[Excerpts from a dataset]
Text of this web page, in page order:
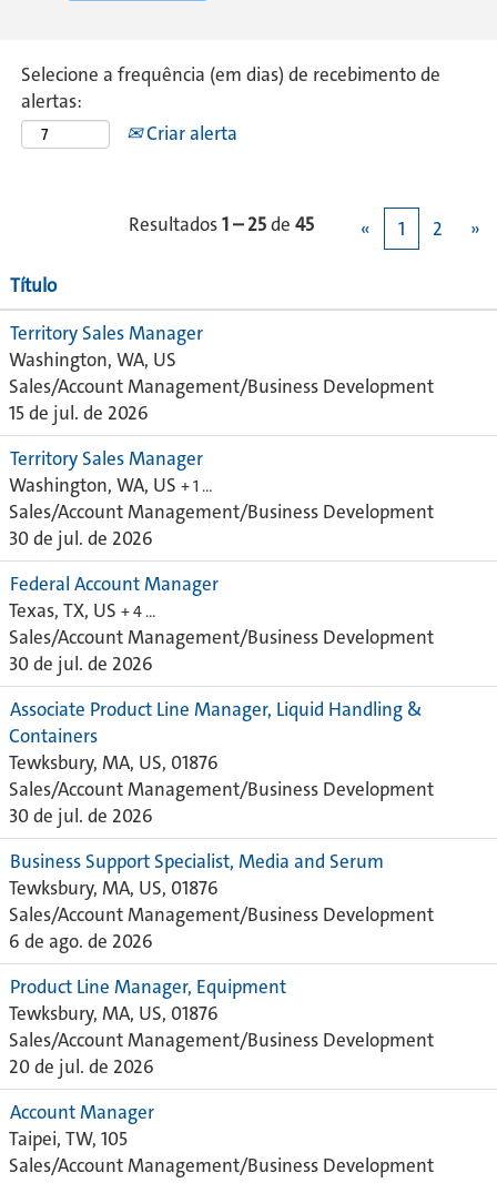
Selecione a frequência (em dias) de recebimento de
alertas:
Criar alerta
Resultados1 – 25de 45 « 1 2 »
Título
Territory Sales Manager
Washington, WA, US
Sales/Account Management/Business Development
15 de jul. de 2026
Territory Sales Manager
Washington, WA, US + 1 …
Sales/Account Management/Business Development
30 de jul. de 2026
Federal Account Manager
Texas, TX, US + 4 …
Sales/Account Management/Business Development
30 de jul. de 2026
Associate Product Line Manager, Liquid Handling &
Containers
Tewksbury, MA, US, 01876
Sales/Account Management/Business Development
30 de jul. de 2026
Business Support Specialist, Media and Serum
Tewksbury, MA, US, 01876
Sales/Account Management/Business Development
6 de ago. de 2026
Product Line Manager, Equipment
Tewksbury, MA, US, 01876
Sales/Account Management/Business Development
20 de jul. de 2026
Account Manager
Taipei, TW, 105
Sales/Account Management/Business Development
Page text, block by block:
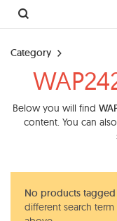
Category
Below you will find
content. You can
No products tagged
different search
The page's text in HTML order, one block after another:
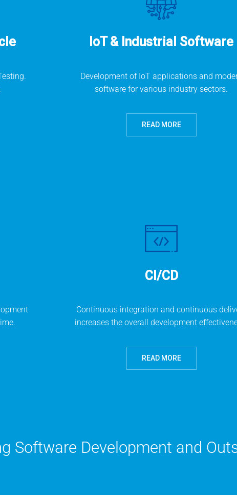
IoT & Industrial Software
Development of IoT applications and
software for various industry sectors.
READ MORE
CI/CD
Continuous integration and continuous
increases the overall development
READ MORE
Software Development and
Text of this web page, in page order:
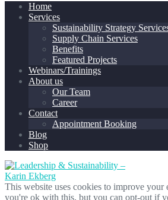
Home
Services
Sustainability Strategy
Supply Chain Services
Benefits
Featured Projects
Webinars/Trainings
About us
Our Team
Career
Contact
Appointment Booking
Blog
Shop
This website uses cookies to improve your
you're ok with this, but you can opt-out if
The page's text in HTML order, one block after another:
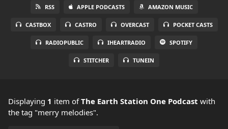
RSS APPLE PODCASTS AMAZON MUSIC
CASTBOX CASTRO OVERCAST POCKET CASTS
RADIOPUBLIC IHEARTRADIO SPOTIFY
STITCHER TUNEIN
Displaying 1 item ofThe Earth Station One Podcast with
the tag "merry melodies".
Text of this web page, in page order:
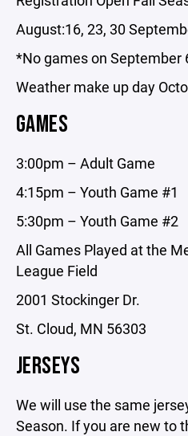
August:16, 23, 30
*No games on September
​​Weather make up day
GAMES
3:00pm – Adult Game
4:15pm – Youth Game #1
​5:30pm – Youth Game #2
All Games Played at the
League Field
2001 Stockinger Dr.
St. Cloud, MN 56303
JERSEYS
We will use the same
Season. If you are new to

▶ [INSTRUCTIONS FOR THE TASK] Which lines run from the one holding "St. Cloud, MN 56303" through the end of the data? Write them out exactly, ends included, and add nothing.

▶ [RESPONSE FOR THIS EXERCISE]
St. Cloud, MN 56303
JERSEYS
We will use the same
Season. If you are new to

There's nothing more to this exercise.